Factors associated with longitudinal MDS-UPDRS III score trajectories in early-stage Parkinson's disease.
Background: Parkinson's disease (PD) exhibits significant clinical heterogeneity, particularly in motor symptom progression. This study aims to identify distinct trajectories of motor progression in PD and explore associated predictive factors.
Methods: Data were obtained from the Parkinson's Progression Markers Initiative (PPMI) database on [2025-3-25]. Motor symptom severity was measured using the MDS-UPDRS III scores. Latent class trajectory analysis was used to identify distinct progression patterns. Multinomial logistic regression and machine learning models were used to evaluate predictors.

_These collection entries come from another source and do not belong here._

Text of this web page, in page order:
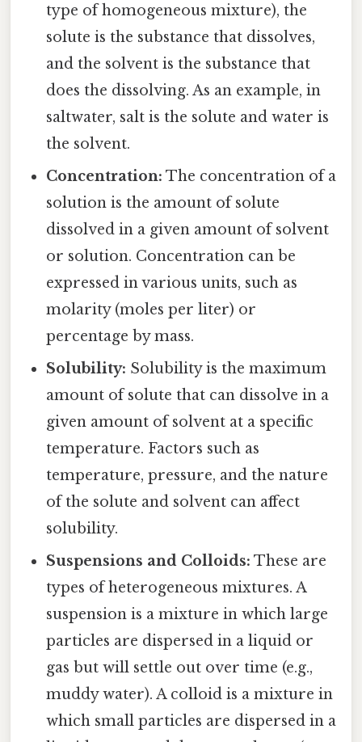
type of homogeneous mixture), the
solute is the substance that dissolves,
and the solvent is the substance that
does the dissolving. As an example, in
saltwater, salt is the solute and water is
the solvent.
Concentration: The concentration of a
solution is the amount of solute
dissolved in a given amount of solvent
or solution. Concentration can be
expressed in various units, such as
molarity (moles per liter) or
percentage by mass.
Solubility: Solubility is the maximum
amount of solute that can dissolve in a
given amount of solvent at a specific
temperature. Factors such as
temperature, pressure, and the nature
of the solute and solvent can affect
solubility.
Suspensions and Colloids: These are
types of heterogeneous mixtures. A
suspension is a mixture in which large
particles are dispersed in a liquid or
gas but will settle out over time (e.g.,
muddy water). A colloid is a mixture in
which small particles are dispersed in a

Results: Three distinct motor progression trajectories were identified: slow progression (38%), moderate progression (55.9%), and rapid progression (6.1%). Compared to the slow progression group, a higher baseline MDS-UPDRS III score was strongly associated with both moderate (OR = 1.27, 95% CI: 1.23-1.31, p < 0.001) and rapid progression (OR = 1.49, 95% CI: 1.43-1.57, p < 0.001). Lower serum albumin levels also significantly increased the likelihood of moderate (OR = 0.95, 95% CI: 0.91-0.99, p = 0.014) and rapid progression (OR = 0.89, 95% CI: 0.81-0.98, p = 0.016). Additionally, higher baseline BMI (per 5 kg/m2 increase) was associated with greater odds of moderate (OR = 1.19, 95% CI: 1.01-1.41, p = 0.042). Finally, each 1-unit lower mean striatum specific binding ratio (SBR) reduced the odds of moderate progression by 32% compared with the slow-progression group (OR = 0.68, 95% CI: 0.46-0.99, p = 0.044). Machine learning analysis confirmed the predictive importance of these factors, with the Random Forest model achieving an AUC of 0.950.
Conclusion: Baseline motor severity, dopaminergic imaging, nutritional status, and body weight are key predictors of motor progression in PD. These findings highlight the potential for early risk stratification and personalized management strategies.